Problem description. Starting at the top line and ending at the last, restate the records exactly.

Extracted data entries:
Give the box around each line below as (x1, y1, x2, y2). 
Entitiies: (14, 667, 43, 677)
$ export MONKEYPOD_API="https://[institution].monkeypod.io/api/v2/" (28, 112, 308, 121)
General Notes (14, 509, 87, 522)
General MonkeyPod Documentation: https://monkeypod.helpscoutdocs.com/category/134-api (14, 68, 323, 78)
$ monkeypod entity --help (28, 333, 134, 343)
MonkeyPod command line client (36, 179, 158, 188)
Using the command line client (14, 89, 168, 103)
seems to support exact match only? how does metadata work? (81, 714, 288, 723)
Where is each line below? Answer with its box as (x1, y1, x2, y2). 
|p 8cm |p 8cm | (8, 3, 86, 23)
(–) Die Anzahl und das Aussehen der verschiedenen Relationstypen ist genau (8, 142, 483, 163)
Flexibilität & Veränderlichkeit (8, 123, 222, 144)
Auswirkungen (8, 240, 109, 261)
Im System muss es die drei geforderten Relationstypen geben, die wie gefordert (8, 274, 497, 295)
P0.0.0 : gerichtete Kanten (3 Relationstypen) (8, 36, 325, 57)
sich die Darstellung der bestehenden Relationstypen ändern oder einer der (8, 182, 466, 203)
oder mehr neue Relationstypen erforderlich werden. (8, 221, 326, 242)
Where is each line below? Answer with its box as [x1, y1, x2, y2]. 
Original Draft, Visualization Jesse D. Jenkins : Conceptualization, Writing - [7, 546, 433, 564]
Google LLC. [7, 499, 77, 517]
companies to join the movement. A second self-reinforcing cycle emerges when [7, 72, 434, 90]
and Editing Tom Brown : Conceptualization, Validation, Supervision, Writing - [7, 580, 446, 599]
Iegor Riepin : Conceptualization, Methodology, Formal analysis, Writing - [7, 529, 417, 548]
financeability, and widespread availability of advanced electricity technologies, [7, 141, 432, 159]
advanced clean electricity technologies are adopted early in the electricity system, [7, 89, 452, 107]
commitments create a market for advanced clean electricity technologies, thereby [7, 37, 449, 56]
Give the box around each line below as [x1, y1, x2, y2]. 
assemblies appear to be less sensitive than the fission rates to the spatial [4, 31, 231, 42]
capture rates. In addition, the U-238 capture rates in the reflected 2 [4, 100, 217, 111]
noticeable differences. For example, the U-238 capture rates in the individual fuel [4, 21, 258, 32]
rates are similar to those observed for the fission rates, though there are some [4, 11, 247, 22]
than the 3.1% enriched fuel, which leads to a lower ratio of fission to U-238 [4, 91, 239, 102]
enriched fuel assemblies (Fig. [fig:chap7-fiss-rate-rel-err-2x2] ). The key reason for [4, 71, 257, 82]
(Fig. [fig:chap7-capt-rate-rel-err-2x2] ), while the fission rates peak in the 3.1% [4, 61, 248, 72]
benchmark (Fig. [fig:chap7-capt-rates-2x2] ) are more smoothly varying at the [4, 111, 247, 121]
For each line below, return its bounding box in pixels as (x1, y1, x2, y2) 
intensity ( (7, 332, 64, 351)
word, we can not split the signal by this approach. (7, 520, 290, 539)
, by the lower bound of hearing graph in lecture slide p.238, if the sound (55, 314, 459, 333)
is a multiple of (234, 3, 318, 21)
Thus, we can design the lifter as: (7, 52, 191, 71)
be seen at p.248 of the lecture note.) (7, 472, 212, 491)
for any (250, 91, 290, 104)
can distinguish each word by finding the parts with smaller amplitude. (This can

Response box.
Give the box around each line below as (x1, y1, x2, y2). 
Entitiies: (14, 667, 43, 677)
$ export MONKEYPOD_API="https://[institution].monkeypod.io/api/v2/" (28, 112, 308, 121)
General Notes (14, 509, 87, 522)
General MonkeyPod Documentation: https://monkeypod.helpscoutdocs.com/category/134-api (14, 68, 323, 78)
$ monkeypod entity --help (28, 333, 134, 343)
MonkeyPod command line client (36, 179, 158, 188)
Using the command line client (14, 89, 168, 103)
seems to support exact match only? how does metadata work? (81, 714, 288, 723)
Where is each line below? Answer with its box as (x1, y1, x2, y2). 
|p 8cm |p 8cm | (8, 3, 86, 23)
(–) Die Anzahl und das Aussehen der verschiedenen Relationstypen ist genau (8, 142, 483, 163)
Flexibilität & Veränderlichkeit (8, 123, 222, 144)
Auswirkungen (8, 240, 109, 261)
Im System muss es die drei geforderten Relationstypen geben, die wie gefordert (8, 274, 497, 295)
P0.0.0 : gerichtete Kanten (3 Relationstypen) (8, 36, 325, 57)
sich die Darstellung der bestehenden Relationstypen ändern oder einer der (8, 182, 466, 203)
oder mehr neue Relationstypen erforderlich werden. (8, 221, 326, 242)
Where is each line below? Answer with its box as [x1, y1, x2, y2]. 
Original Draft, Visualization Jesse D. Jenkins : Conceptualization, Writing - [7, 546, 433, 564]
Google LLC. [7, 499, 77, 517]
companies to join the movement. A second self-reinforcing cycle emerges when [7, 72, 434, 90]
and Editing Tom Brown : Conceptualization, Validation, Supervision, Writing - [7, 580, 446, 599]
Iegor Riepin : Conceptualization, Methodology, Formal analysis, Writing - [7, 529, 417, 548]
financeability, and widespread availability of advanced electricity technologies, [7, 141, 432, 159]
advanced clean electricity technologies are adopted early in the electricity system, [7, 89, 452, 107]
commitments create a market for advanced clean electricity technologies, thereby [7, 37, 449, 56]
Give the box around each line below as [x1, y1, x2, y2]. 
assemblies appear to be less sensitive than the fission rates to the spatial [4, 31, 231, 42]
capture rates. In addition, the U-238 capture rates in the reflected 2 [4, 100, 217, 111]
noticeable differences. For example, the U-238 capture rates in the individual fuel [4, 21, 258, 32]
rates are similar to those observed for the fission rates, though there are some [4, 11, 247, 22]
than the 3.1% enriched fuel, which leads to a lower ratio of fission to U-238 [4, 91, 239, 102]
enriched fuel assemblies (Fig. [fig:chap7-fiss-rate-rel-err-2x2] ). The key reason for [4, 71, 257, 82]
(Fig. [fig:chap7-capt-rate-rel-err-2x2] ), while the fission rates peak in the 3.1% [4, 61, 248, 72]
benchmark (Fig. [fig:chap7-capt-rates-2x2] ) are more smoothly varying at the [4, 111, 247, 121]
For each line below, return its bounding box in pixels as (x1, y1, x2, y2) 
intensity ( (7, 332, 64, 351)
word, we can not split the signal by this approach. (7, 520, 290, 539)
, by the lower bound of hearing graph in lecture slide p.238, if the sound (55, 314, 459, 333)
is a multiple of (234, 3, 318, 21)
Thus, we can design the lifter as: (7, 52, 191, 71)
be seen at p.248 of the lecture note.) (7, 472, 212, 491)
for any (250, 91, 290, 104)
can distinguish each word by finding the parts with smaller amplitude. (This can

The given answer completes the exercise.